EXERCISE OBJECTIVE: Give back the records below verbatim, please, but without a single image.

Items listed in a dataset:
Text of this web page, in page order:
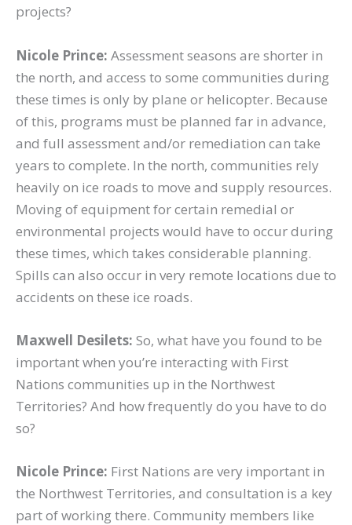
projects?
Nicole Prince: Assessment seasons are shorter in
the north, and access to some communities during
these times is only by plane or helicopter. Because
of this, programs must be planned far in advance,
and full assessment and/or remediation can take
years to complete. In the north, communities rely
heavily on ice roads to move and supply resources.
Moving of equipment for certain remedial or
environmental projects would have to occur during
these times, which takes considerable planning.
Spills can also occur in very remote locations due to
accidents on these ice roads.
Maxwell Desilets: So, what have you found to be
important when you’re interacting with First
Nations communities up in the Northwest
Territories? And how frequently do you have to do
so?
Nicole Prince: First Nations are very important in
the Northwest Territories, and consultation is a key
part of working there. Community members like
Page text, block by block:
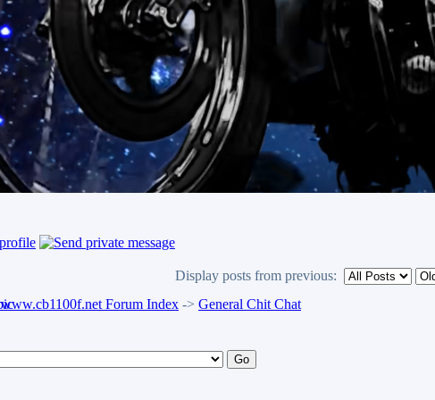
Display posts from previous:
www.cb1100f.net Forum Index -> General Chit Chat
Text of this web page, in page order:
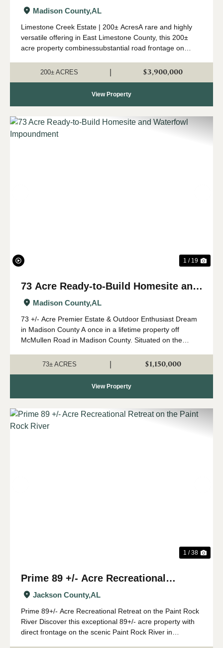
Madison County,AL
Limestone Creek Estate | 200± AcresA rare and highly
versatile offering in East Limestone County, this 200±
acre property combinessubstantial road frontage on
LimestoneCreek. More than ...
200± ACRES $3,900,000
View Property
1 / 19
73 Acre Ready-to-Build Homesite and
Waterfowl Impoundment
Madison County,AL
73 +/- Acre Premier Estate & Outdoor Enthusiast Dream
in Madison County A once in a lifetime property off
McMullen Road in Madison County. Situated on the
breathtaking 73-acre property offers exc...
73± ACRES $1,150,000
View Property
1 / 38
Prime 89 +/- Acre Recreational
Retreat on the Paint Rock River
Jackson County,AL
Prime 89+/- Acre Recreational Retreat on the Paint Rock
River Discover this exceptional 89+/- acre property with
direct frontage on the scenic Paint Rock River in
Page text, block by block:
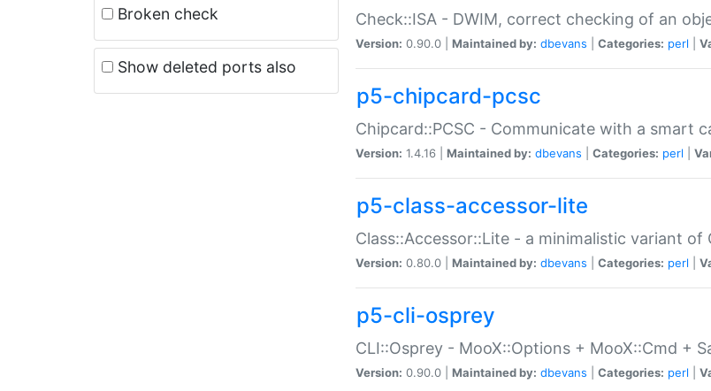
Broken check
Show deleted ports also
Check::ISA - DWIM, correct checking of an
Version: 0.90.0 | Maintained by: dbevans Categories: perl
p5-chipcard-pcsc
Chipcard::PCSC - Communicate with a smart
Version: 1.4.16 | Maintained by: dbevans Categories: perl
p5-class-accessor-lite
Class::Accessor::Lite - a minimalistic variant of
Version: 0.80.0 | Maintained by: dbevans Categories: perl
p5-cli-osprey
CLI::Osprey - MooX::Options + MooX::Cmd +
Version: 0.90.0 | Maintained by: dbevans Categories: perl

ANSWER SPACE:
Text of this web page, in page order:
projects?
Nicole Prince: Assessment seasons are shorter in
the north, and access to some communities during
these times is only by plane or helicopter. Because
of this, programs must be planned far in advance,
and full assessment and/or remediation can take
years to complete. In the north, communities rely
heavily on ice roads to move and supply resources.
Moving of equipment for certain remedial or
environmental projects would have to occur during
these times, which takes considerable planning.
Spills can also occur in very remote locations due to
accidents on these ice roads.
Maxwell Desilets: So, what have you found to be
important when you’re interacting with First
Nations communities up in the Northwest
Territories? And how frequently do you have to do
so?
Nicole Prince: First Nations are very important in
the Northwest Territories, and consultation is a key
part of working there. Community members like
Page text, block by block:
Display posts from previous:
www.cb1100f.net Forum Index -> General Chit Chat
Text of this web page, in page order:
Madison County,AL
Limestone Creek Estate | 200± AcresA rare and highly
versatile offering in East Limestone County, this 200±
acre property combinessubstantial road frontage on
LimestoneCreek. More than ...
200± ACRES $3,900,000
View Property
1 / 19
73 Acre Ready-to-Build Homesite and
Waterfowl Impoundment
Madison County,AL
73 +/- Acre Premier Estate & Outdoor Enthusiast Dream
in Madison County A once in a lifetime property off
McMullen Road in Madison County. Situated on the
breathtaking 73-acre property offers exc...
73± ACRES $1,150,000
View Property
1 / 38
Prime 89 +/- Acre Recreational
Retreat on the Paint Rock River
Jackson County,AL
Prime 89+/- Acre Recreational Retreat on the Paint Rock
River Discover this exceptional 89+/- acre property with
direct frontage on the scenic Paint Rock River in
Page text, block by block:
Broken check
Show deleted ports also
Check::ISA - DWIM, correct checking of an
Version: 0.90.0 | Maintained by: dbevans Categories: perl
p5-chipcard-pcsc
Chipcard::PCSC - Communicate with a smart
Version: 1.4.16 | Maintained by: dbevans Categories: perl
p5-class-accessor-lite
Class::Accessor::Lite - a minimalistic variant of
Version: 0.80.0 | Maintained by: dbevans Categories: perl
p5-cli-osprey
CLI::Osprey - MooX::Options + MooX::Cmd +
Version: 0.90.0 | Maintained by: dbevans Categories: perl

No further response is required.